After 10 years of negotiations, the European Parliament and European Union countries' negotiators reached a provisional agreement on the Women on Boards Directive, which – in short – aims to ensure more gender parity on boards of publicly listed companies.
The Directive will supplement the current legislation that is already applicable in the Netherlands. We have set out below the current framework in the Netherlands and the new obligations of the proposed Directive.
The Dutch Act
The Growth Quota and Targets Act was introduced in the Netherlands on 1 January 2022 to ensure a more balanced male-female ratio in top positions in large companies. The legislation consists of two measures: a gradual entry quota for the supervisory board members of publicly listed companies, and an obligation for large public and private limited-liability companies to set targets to improve the gender diversity on their boards.

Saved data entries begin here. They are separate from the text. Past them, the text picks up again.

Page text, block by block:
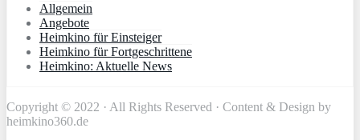
Allgemein
Angebote
Heimkino für Einsteiger
Heimkino für Fortgeschrittene
Heimkino: Aktuelle News
Copyright © 2022 · All Rights Reserved · Content & Design by
heimkino360.de
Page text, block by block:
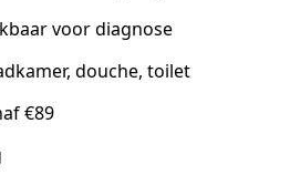
voor diagnose
douche, toilet
€89
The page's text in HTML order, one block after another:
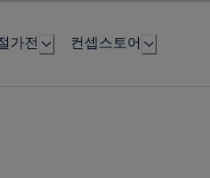
가전 컨셉스토어
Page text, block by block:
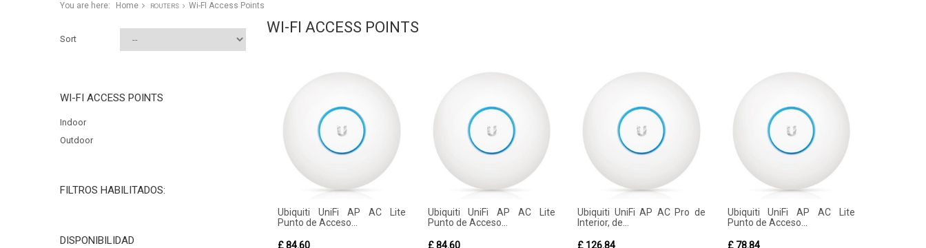
You are here: Home ROUTERS Wi-FI Access Points
Sort
WI-FI ACCESS POINTS
Indoor
Outdoor
FILTROS HABILITADOS:
DISPONIBILIDAD
WI-FI ACCESS POINTS
Ubiquiti UniFi AP AC Lite
Punto de Acceso...
£ 84.60
Ubiquiti UniFi AP AC Lite
Punto de Acceso...
£ 84.60
Ubiquiti UniFi AP AC Pro de
Interior, de...
£ 126.84
Ubiquiti UniFi AP AC Lite
Punto de Acceso...
£ 78.84
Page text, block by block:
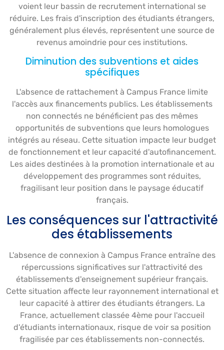
voient leur bassin de recrutement international se
réduire. Les frais d'inscription des étudiants étrangers,
généralement plus élevés, représentent une source de
revenus amoindrie pour ces institutions.
Diminution des subventions et aides
spécifiques
L'absence de rattachement à Campus France limite
l'accès aux financements publics. Les établissements
non connectés ne bénéficient pas des mêmes
opportunités de subventions que leurs homologues
intégrés au réseau. Cette situation impacte leur budget
de fonctionnement et leur capacité d'autofinancement.
Les aides destinées à la promotion internationale et au
développement des programmes sont réduites,
fragilisant leur position dans le paysage éducatif
français.
Les conséquences sur l'attractivité
des établissements
L'absence de connexion à Campus France entraîne des
répercussions significatives sur l'attractivité des
établissements d'enseignement supérieur français.
Cette situation affecte leur rayonnement international et
leur capacité à attirer des étudiants étrangers. La
France, actuellement classée 4ème pour l'accueil
d'étudiants internationaux, risque de voir sa position
fragilisée par ces établissements non-connectés.
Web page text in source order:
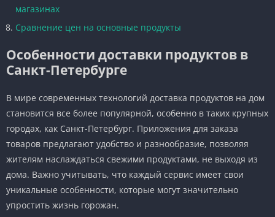
магазинах
Сравнение цен на основные продукты
Особенности доставки продуктов в
Санкт-Петербурге
В мире современных технологий доставка продуктов на дом
становится все более популярной, особенно в таких крупных
городах, как Санкт-Петербург. Приложения для заказа
товаров предлагают удобство и разнообразие, позволяя
жителям наслаждаться свежими продуктами, не выходя из
дома. Важно учитывать, что каждый сервис имеет свои
уникальные особенности, которые могут значительно
упростить жизнь горожан.
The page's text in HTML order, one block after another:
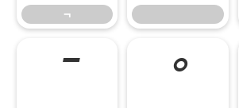
¬
¯ °

The first measure consists of a gradual entry quota for the supervisory board members of publicly listed companies to ensure that men and women each hold at least one third of the seats on the board. This quota applies to all new appointments of supervisory board members.

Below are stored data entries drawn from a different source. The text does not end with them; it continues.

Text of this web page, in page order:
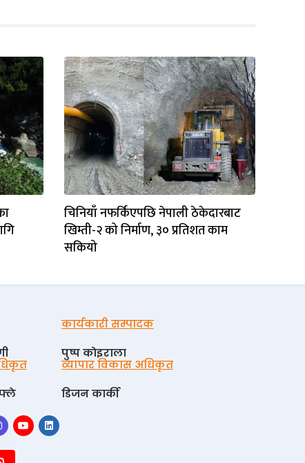
चिनियाँ नफर्किएपछि नेपाली ठेकेदारबाट
खिम्ती-२ को निर्माण, ३० प्रतिशत काम
सकियो
कार्यकारी सम्पादक
पुष्प काेइराला
व्यापार विकास अधिकृत
डिजन कार्की
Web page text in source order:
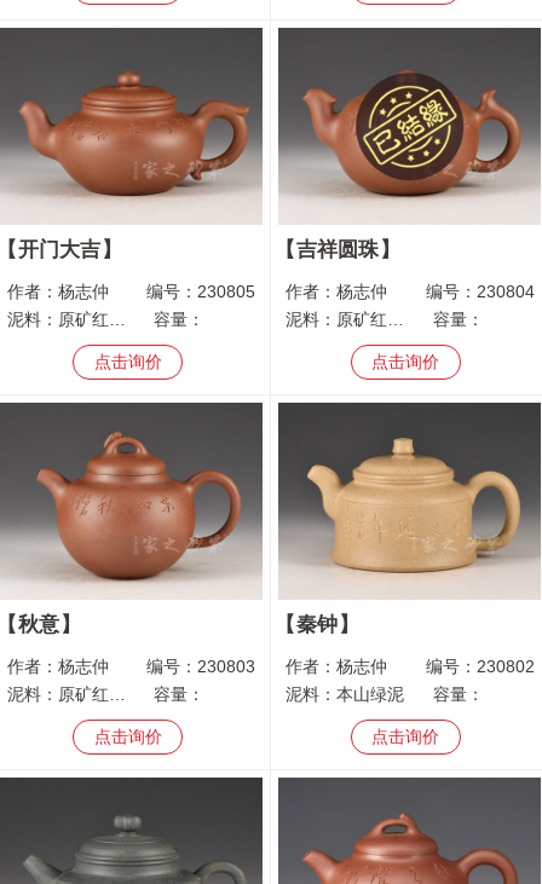
开门大吉
编号：230805
作者： 杨志仲
容量：
泥料： 原矿红皮龙
点击询价
吉祥圆珠
编号：230804
作者： 杨志仲
容量：
泥料： 原矿红皮龙
点击询价
秋意
编号： 230803
作者： 杨志仲
容量：
泥料： 原矿红皮龙
点击询价
秦钟
编号： 230802
作者： 杨志仲
容量：
泥料： 本山绿泥
点击询价
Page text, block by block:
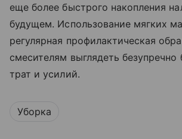
еще более быстрого накопления
будущем. Использование мягких
регулярная профилактическая
смесителям выглядеть безупречно
трат и усилий.
Уборка
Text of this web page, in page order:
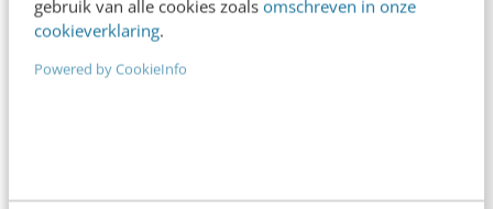
gebruik van alle cookies zoals omschreven in onze
cookieverklaring.
Powered by CookieInfo
Adverteren
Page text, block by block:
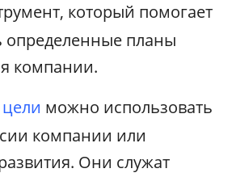
который помогает
определенные планы
компании.
можно использовать
компании или
Они служат
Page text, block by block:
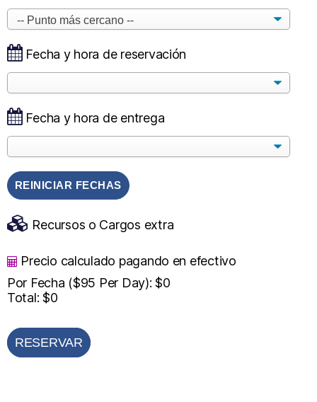
Fecha y hora de reservación
Fecha y hora de entrega
REINICIAR FECHAS
Recursos o Cargos extra
Precio calculado pagando en efectivo
Por Fecha ($95 Per Day):$0
Total:$0
RESERVAR
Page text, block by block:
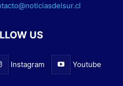
US
Instagram Youtube
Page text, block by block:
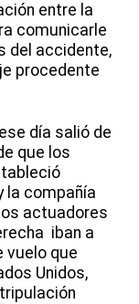
entre la
comunicarle
del accidente,
procedente
día salió de
que los
la compañía
actuadores
iban a
vuelo que
Unidos,
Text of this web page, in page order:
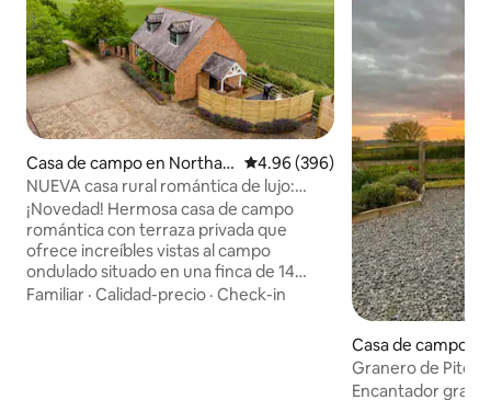
Casa de campo en Northa
mptonshire
Calificación promedio: 4.96 de
4.96 (396)
NUEVA casa rural romántica de lujo:
felicidad rural idílica
¡Novedad! Hermosa casa de campo
romántica con terraza privada que
ofrece increíbles vistas al campo
ondulado situado en una finca de 14
acres. • Tranquilidad y felicidad. • Fácil
Familiar · Calidad-precio · Check-in
Casa de campo
s Bosworth
Granero de
y estufa de leña
Encantador
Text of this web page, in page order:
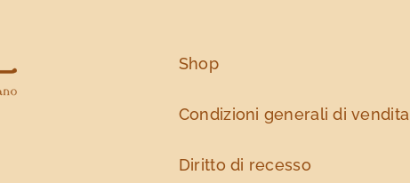
Shop
Condizioni generali di vendita
Diritto di recesso
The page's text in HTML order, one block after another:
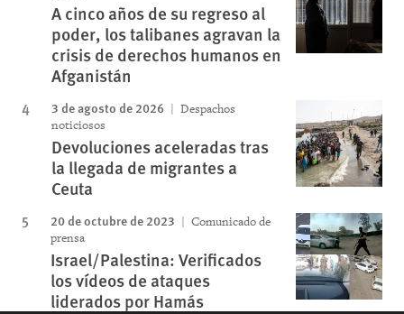
A cinco años de su regreso al
poder, los talibanes agravan la
crisis de derechos humanos en
Afganistán
3 de agosto de 2026
Despachos
noticiosos
Devoluciones aceleradas tras
la llegada de migrantes a
Ceuta
20 de octubre de 2023
Comunicado de
prensa
Israel/Palestina: Verificados
los vídeos de ataques
liderados por Hamás
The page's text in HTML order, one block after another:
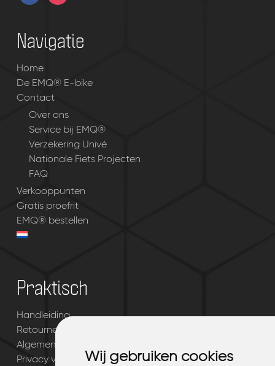
Wij gebruiken cookies
Wij gebruiken cookies
Navigatie
Home
De EMQ® E-bike
Contact
Over ons
Service bij EMQ®
Verzekering Univé
Nationale Fiets Projecten
FAQ
Verkooppunten
Gratis proefrit
EMQ® bestellen
Praktisch
Handleiding
Retourneren & garantie
Algemene voorwaarden
Privacy verklaring

A person cannot be appointed as a member of this board if it does not make the ratio between men and women in the supervisory board more balanced – that is, up to at least one third. If a man or woman is appointed anyway, without it making the ratio more balanced, the appointment is null and void. If the number of members is not divisible by three, the next higher number that is divisible by three shall be taken into account (for example, two out of five). Listed companies are companies with a listing on the Euronext Amsterdam.

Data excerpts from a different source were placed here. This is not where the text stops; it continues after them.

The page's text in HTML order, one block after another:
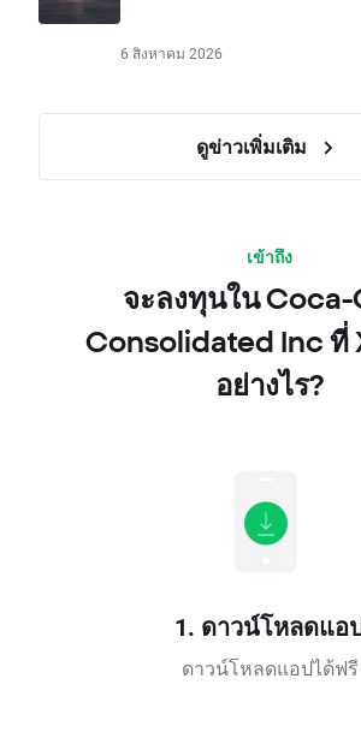
6 สิงหาคม 2026
ดูข่าวเพิ่มเติม
เข้าถึง
จะลงทุนใน Coca-
Consolidated Inc ที่
อย่างไร?
1. ดาวน์โหลดแอ
ดาวน์โหลดแอปได้ฟรี
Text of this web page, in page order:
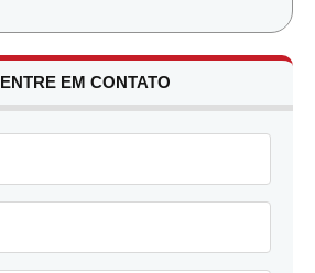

The second measure consists of an obligation for large public and private limited-liability companies (that is, large NVs and BVs) to set "appropriate" and "ambitious" targets to improve the gender diversity on their boards (including the supervisory board) and among their senior management personnel.
"Appropriate" means that the target has to depend on the size of the company and the current male and female ratio. "Ambitious" means that a more balanced ratio than currently should be aimed for. Large companies are public and private limited companies that meet at least two of the following three criteria: the value of their assets are more than €20 million, net turnover is more than €40 million and they have 250 employees or more. The companies are required to report annually on their progress.
The ''sanction'' of the first measure is that the appointment of the supervisory board member is null and void. The second measure carries no sanction. However, the Dutch Social and Economic Council publishes the data of all companies on its website; a low target or poor results can, therefore, create public pressure.
The European Directive
The proposal for the Directive was published on 16 June 2022. The Directive aims to introduce transparent recruitment procedures to ensure a more balanced male-female ratio.
The Member States have to ensure that listed companies are subject to either of the following objectives: members of the under-represented sex hold at least 40% of non-executive director positions, or members of the under-represented sex hold at least 33% of all director positions, including both executive and non-executive directors. The ''non-executive director'' means any member of a unitary board other than an executive director and any member of a supervisory board in a dual board system. Companies must comply with this target by 30 June 2026.
The Member States have to ensure that listed companies which do not meet the target, adjust the process for the selection of candidates for appointment or election to the director positions. The selection shall be carried out on the basis of a comparative analysis of the qualifications of each candidate by applying in a non-discriminatory manner and throughout the entire selection process – including the preparation of vacancy notices, the preselection, the shortlisting or the establishment of selection pools of candidates – clear, neutrally formulated and unambiguous criteria established in advance of the process. When choosing between candidates who are equally qualified in terms of suitability, competence and professional performance, priority will be given to the candidate of the under-represented sex, unless in exceptional cases and for reasons of greater legal weight (such as the pursuit of other diversity policies).
The Member States have to require listed companies to provide information to the competent authorities once a year about the gender representation on their boards and regarding the measures taken to attaining the target. The listed companies also have to publish that information in an appropriate and easily accessible manner on their websites.
The Member States have to lay down rules on penalties applicable to infringements by listed companies. The penalties must be effective, proportionate and dissuasive, and may comprise fines or the nullity or annulment declared by a judicial body of the selection of directors made contrary to the legislation.
The Directive does not apply to small and medium-sized enterprises, which are companies that employ less than 250 persons and have an annual turnover not exceeding €50 million or an annual balance sheet total not exceeding €43 million.
The provisional agreement has to be formally approved by the European Parliament and the European Council. Member States have to implement the Directive two years after it has been adopted. However, if a Member State already took certain measures to ensure the gender parity on boards of listed companies, it is possible to suspend the implementation of the objectives of the Directive. Therefore, the Netherlands could implement the Directive at a later moment. For other Member States – the ones that did not took certain measures to ensure the gender parity on boards – the Directive needs to be implemented and listed companies will need to comply with the regulations by 30 June 2026.